/i/Siyaset

Saygı Çerçevesinde Özgür Siyaset Platformu
  1. 1.
    +76 -17
    (Alıntıdır)
    “BiR CUMHURBAŞKANI REJiMi DEĞiŞTiREBiLiR”
    “Cumhuriyet müesseslerinin bir müstebit (baskıcı/diktatör) eline geçeceğini mezarımda bile duysam millete karşı haykırmak isterim… Cumhuriyetin milletin kalbinde kök saldığını görmek en büyük emelimdir.” (Atatürk, 1930)
    Atatürk'ün geleceği doğru tahmin etmesinin nedeni geçmişi çok iyi bilmesidir.
    24 Haziran seçimlerine bir hafta kaldı. Ancak bu seçim diğer seçimlere benzemiyor. Çünkü 16 Nisan 2017 referandumuyla, Türkiye'de rejim değişikliği yolunda sessiz sedasız bir adım atıldı. Belki hatırlayacaksınız!

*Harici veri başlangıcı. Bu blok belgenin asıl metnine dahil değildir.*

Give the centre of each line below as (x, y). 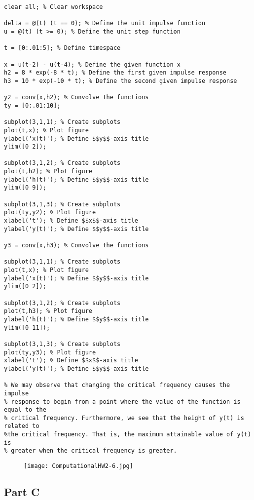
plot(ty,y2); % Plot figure (50, 212)
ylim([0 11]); (27, 327)
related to (22, 426)
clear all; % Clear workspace (54, 7)
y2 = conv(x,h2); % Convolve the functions (76, 97)
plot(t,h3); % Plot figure (48, 311)
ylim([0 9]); (25, 188)
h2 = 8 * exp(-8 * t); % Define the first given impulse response (115, 73)
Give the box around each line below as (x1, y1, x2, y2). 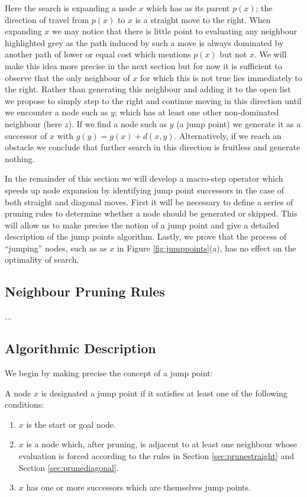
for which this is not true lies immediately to (140, 71, 302, 83)
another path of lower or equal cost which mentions (5, 48, 191, 60)
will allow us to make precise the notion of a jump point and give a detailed (5, 218, 280, 231)
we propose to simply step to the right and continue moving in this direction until (5, 94, 302, 106)
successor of (5, 129, 47, 141)
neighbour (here (5, 117, 62, 130)
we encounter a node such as (5, 106, 108, 118)
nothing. (5, 152, 35, 164)
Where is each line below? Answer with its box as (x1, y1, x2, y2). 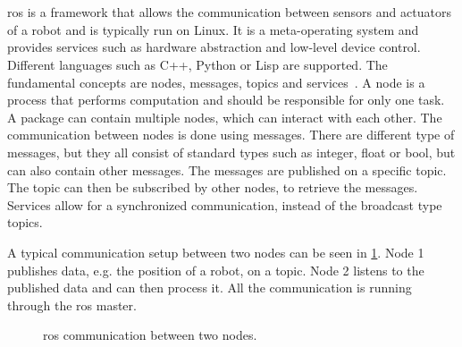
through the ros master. (7, 295, 137, 314)
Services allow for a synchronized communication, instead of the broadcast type (7, 195, 442, 214)
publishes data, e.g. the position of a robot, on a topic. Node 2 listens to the (7, 260, 424, 279)
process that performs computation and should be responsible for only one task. (7, 90, 445, 109)
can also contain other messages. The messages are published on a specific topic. (7, 160, 447, 179)
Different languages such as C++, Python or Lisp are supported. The (7, 55, 388, 73)
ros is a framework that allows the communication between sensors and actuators (7, 3, 451, 21)
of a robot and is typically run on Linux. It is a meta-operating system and (7, 20, 419, 38)
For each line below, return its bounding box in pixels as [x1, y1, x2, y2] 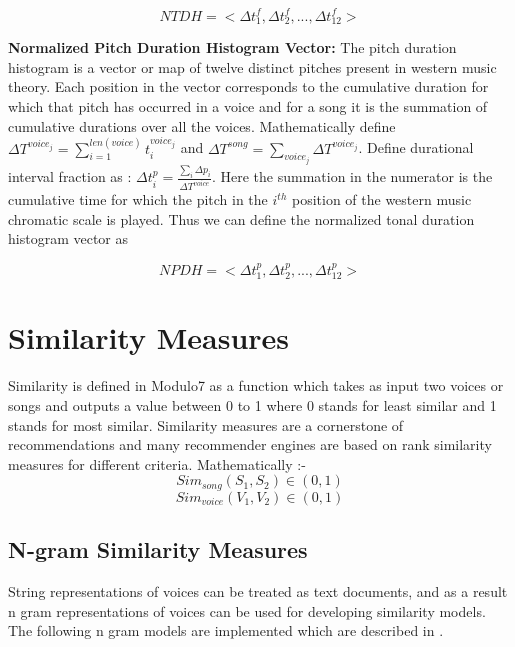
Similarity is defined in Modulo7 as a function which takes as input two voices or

Geçen yıl referandum öncesinde, 20 Şubat 2017'de SÖZCÜ'de yayımlanan “Cumhuriyetten Meşrutiyete Dönüş” başlıklı yazımda, referandumda “Evet” çıkması halinde Türkiye'nin 1876 rejimine; meşrutiyete, yani anayasalı parlamentolu padişahlığa döneceğini; yeni anayasayla başkanna verilen bazı yetkilerin padişahta bile olmadığını yazmıştım. işte gelecek hafta yapılacak 24 Haziran seçimleri sonunda seçilecek başkan, bir anlamda I. Meşrutiyet döneminin padişahı II. Abdülhamit'i kıskandıracak yetkilere sahip olacak.

    işin ilginç ve düşündürücü yanı ise Türkiye Cumhuriyeti'nin kurucusu Atatürk'ün, bundan tam 88 yıl önce, adeta bugünleri görmüşçesine bizleri uyarmış olması…

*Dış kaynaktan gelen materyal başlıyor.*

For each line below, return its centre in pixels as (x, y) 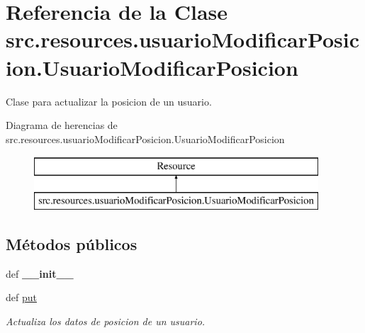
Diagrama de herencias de (62, 125)
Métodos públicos (72, 243)
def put (21, 297)
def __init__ (40, 273)
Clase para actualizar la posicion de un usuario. (109, 101)
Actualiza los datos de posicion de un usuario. (106, 321)
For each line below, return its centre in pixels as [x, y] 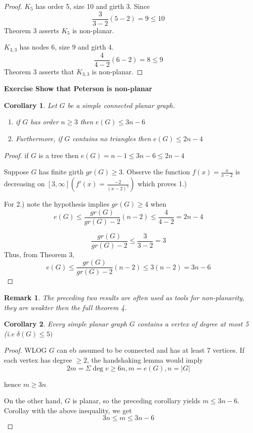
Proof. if [16, 155]
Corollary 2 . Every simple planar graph [65, 324]
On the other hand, [33, 401]
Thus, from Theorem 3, [39, 254]
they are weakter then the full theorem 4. [65, 307]
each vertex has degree [38, 359]
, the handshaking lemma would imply [145, 359]
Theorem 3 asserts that [39, 71]
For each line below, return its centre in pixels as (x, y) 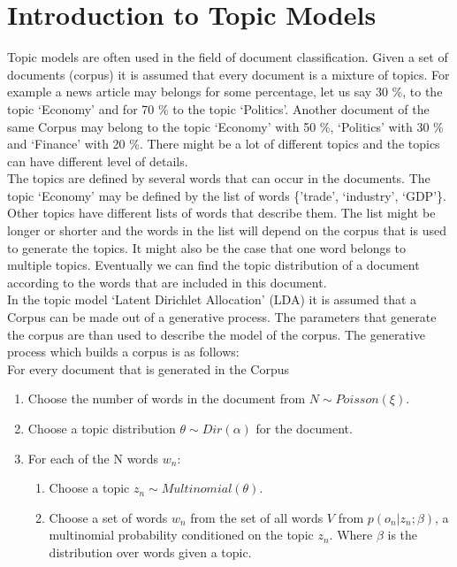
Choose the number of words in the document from (167, 398)
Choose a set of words (108, 517)
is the (403, 535)
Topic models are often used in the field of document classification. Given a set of (228, 57)
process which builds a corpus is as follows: (123, 352)
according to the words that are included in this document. (167, 282)
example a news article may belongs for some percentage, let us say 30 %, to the (225, 92)
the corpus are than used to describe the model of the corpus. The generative (216, 334)
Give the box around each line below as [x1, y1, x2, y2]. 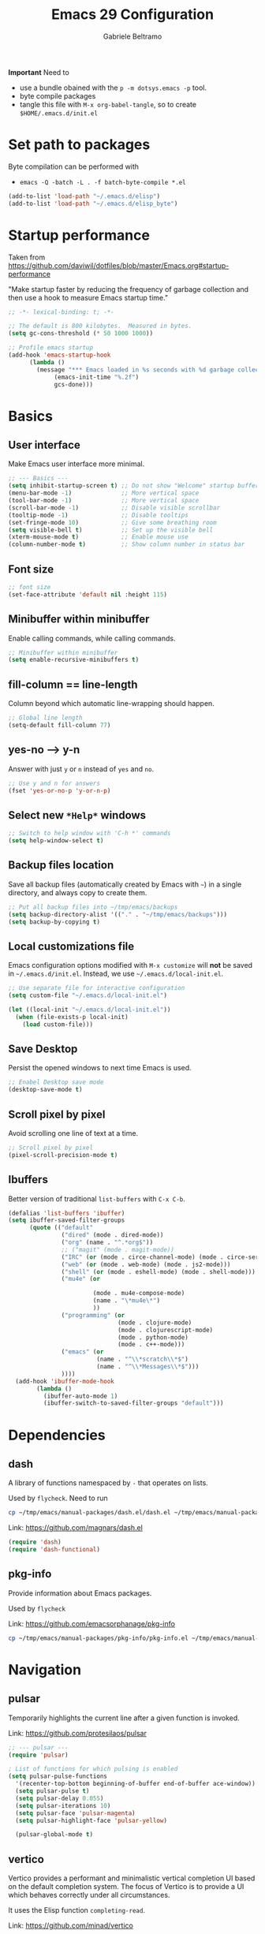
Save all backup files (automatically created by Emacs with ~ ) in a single [8, 879, 242, 889]
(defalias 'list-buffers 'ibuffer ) [8, 1209, 125, 1217]
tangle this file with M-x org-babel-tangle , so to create [19, 99, 197, 109]
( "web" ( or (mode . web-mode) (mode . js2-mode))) [61, 1260, 231, 1268]
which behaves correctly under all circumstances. [8, 1891, 170, 1900]
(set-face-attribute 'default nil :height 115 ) [8, 590, 168, 599]
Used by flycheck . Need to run [8, 1493, 108, 1503]
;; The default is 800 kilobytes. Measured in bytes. [8, 322, 192, 330]
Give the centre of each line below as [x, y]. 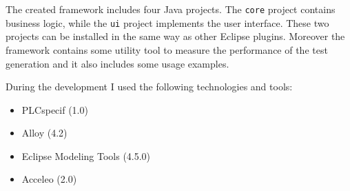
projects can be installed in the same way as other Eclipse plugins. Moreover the [175, 36]
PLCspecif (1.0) [55, 109]
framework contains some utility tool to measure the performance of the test [167, 49]
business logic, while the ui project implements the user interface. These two [167, 22]
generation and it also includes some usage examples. [117, 63]
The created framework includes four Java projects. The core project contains [171, 9]
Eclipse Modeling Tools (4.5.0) [86, 155]
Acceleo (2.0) [49, 179]
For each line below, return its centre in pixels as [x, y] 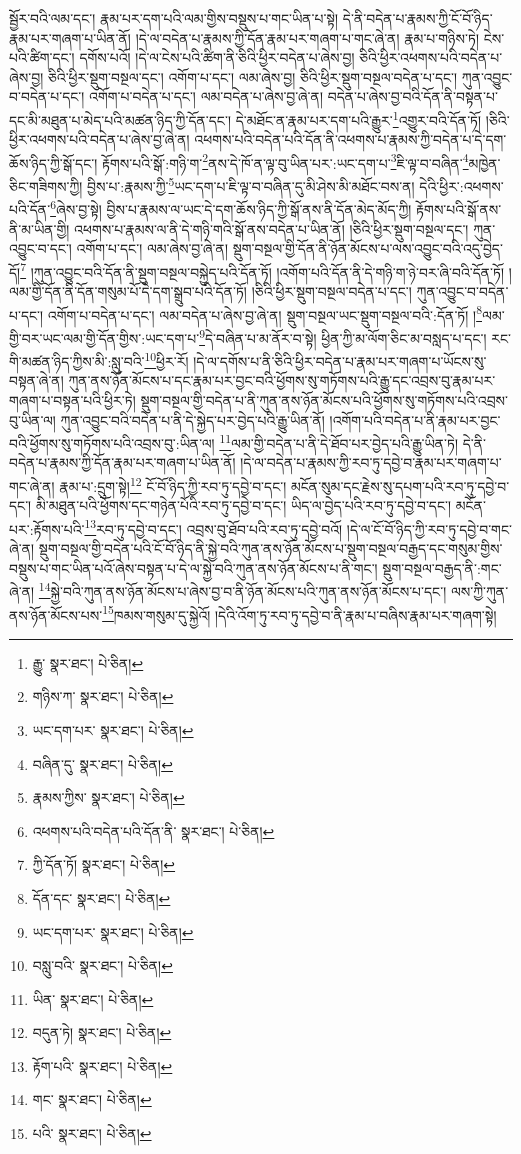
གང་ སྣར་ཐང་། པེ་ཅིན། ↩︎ [92, 1099]
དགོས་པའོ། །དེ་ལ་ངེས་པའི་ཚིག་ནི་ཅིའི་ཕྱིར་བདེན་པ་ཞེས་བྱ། [217, 57]
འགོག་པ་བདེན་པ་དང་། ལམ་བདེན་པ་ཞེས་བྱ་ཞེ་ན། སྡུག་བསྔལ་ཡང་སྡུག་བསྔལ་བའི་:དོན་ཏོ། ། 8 [264, 313]
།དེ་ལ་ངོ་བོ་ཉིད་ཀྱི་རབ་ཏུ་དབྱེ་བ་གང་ [429, 528]
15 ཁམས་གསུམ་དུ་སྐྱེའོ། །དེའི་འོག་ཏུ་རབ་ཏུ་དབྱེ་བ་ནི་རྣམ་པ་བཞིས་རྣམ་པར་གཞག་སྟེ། [299, 613]
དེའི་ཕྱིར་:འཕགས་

    SERBEST CUMHURiYET FIRKASI

    1930'larda Paris Büyükelçisi olan Fethi (Okyar), Atatürk'ün eski arkadaşlarından biriydi. Fethi (Okyar), o günlerde her fırsatta CHP'yi, inönü'yü ve hükümeti eleştiriyordu. Bu nedenle olsa gerek, Atatürk bir gün Fethi (Okyar)'a şöyle dedi: “Fethi Bey, siz bu dediklerinizi yapabilmek için bir siyasi parti kurunuz. Ben size yardım edeceğim.” (Afet inan, “Atatürk ve Cumhuriyet idaresi”, Atatürkçülük Nedir, s. 67).

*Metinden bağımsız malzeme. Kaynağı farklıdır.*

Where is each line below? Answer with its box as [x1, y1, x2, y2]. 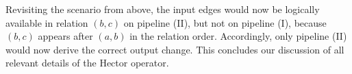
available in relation [5, 15, 88, 29]
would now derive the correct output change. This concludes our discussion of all [5, 42, 344, 56]
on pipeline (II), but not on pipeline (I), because [123, 15, 327, 29]
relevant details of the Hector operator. [5, 56, 169, 70]
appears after [38, 29, 93, 43]
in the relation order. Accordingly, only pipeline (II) [129, 29, 347, 43]
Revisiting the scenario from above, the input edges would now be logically [5, 2, 320, 16]
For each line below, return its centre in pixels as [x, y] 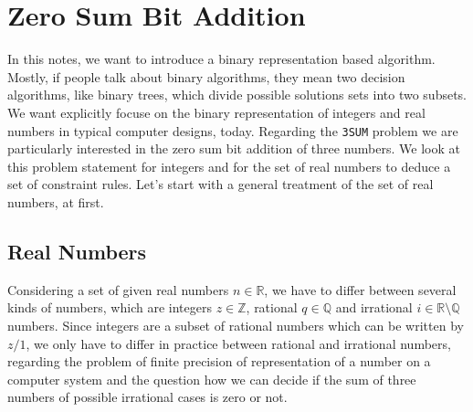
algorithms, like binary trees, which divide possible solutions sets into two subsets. [237, 95]
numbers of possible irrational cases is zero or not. [147, 397]
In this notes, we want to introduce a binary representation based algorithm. [221, 59]
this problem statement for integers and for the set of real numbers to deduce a [229, 166]
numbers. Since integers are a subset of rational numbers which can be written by [236, 325]
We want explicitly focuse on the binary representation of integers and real [216, 112]
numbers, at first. [56, 201]
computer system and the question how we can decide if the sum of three [212, 379]
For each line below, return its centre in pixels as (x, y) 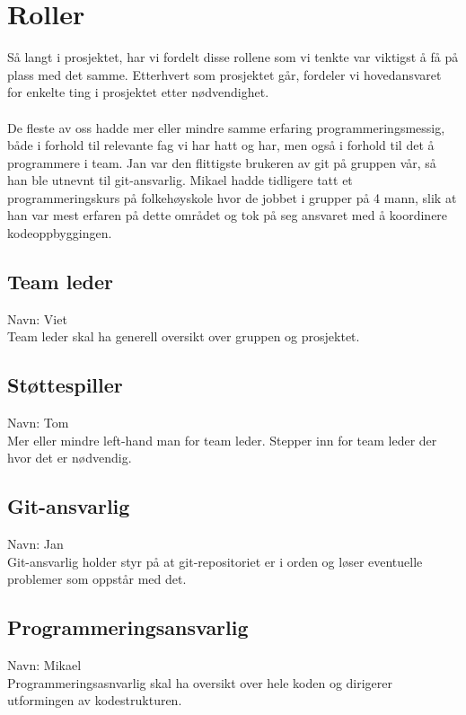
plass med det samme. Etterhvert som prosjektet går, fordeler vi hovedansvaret (224, 74)
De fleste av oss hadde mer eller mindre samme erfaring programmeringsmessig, (226, 127)
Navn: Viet (37, 318)
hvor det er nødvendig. (70, 458)
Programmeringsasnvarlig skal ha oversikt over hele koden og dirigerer (200, 682)
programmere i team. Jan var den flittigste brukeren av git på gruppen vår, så (222, 162)
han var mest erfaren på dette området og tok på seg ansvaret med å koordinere (228, 215)
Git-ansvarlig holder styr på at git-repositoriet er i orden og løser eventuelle (215, 561)

    1929 ekonomik buhranı tüm dünyayı olduğu gibi Türkiye'yi de derinden etkilemişti. Ülkede genel bir memnuniyetsizlik vardı. CHP artan sorunları çözmekte zorlanıyordu. Bu arada Avrupa'da faşizm yükselmeye başlamıştı. Türkiye'deki tek parti idaresine de kuşkuyla bakılıyordu. işte o günlerde Atatürk, Türkiye'de çok partili rejim denemesi yapmaya karar verdi.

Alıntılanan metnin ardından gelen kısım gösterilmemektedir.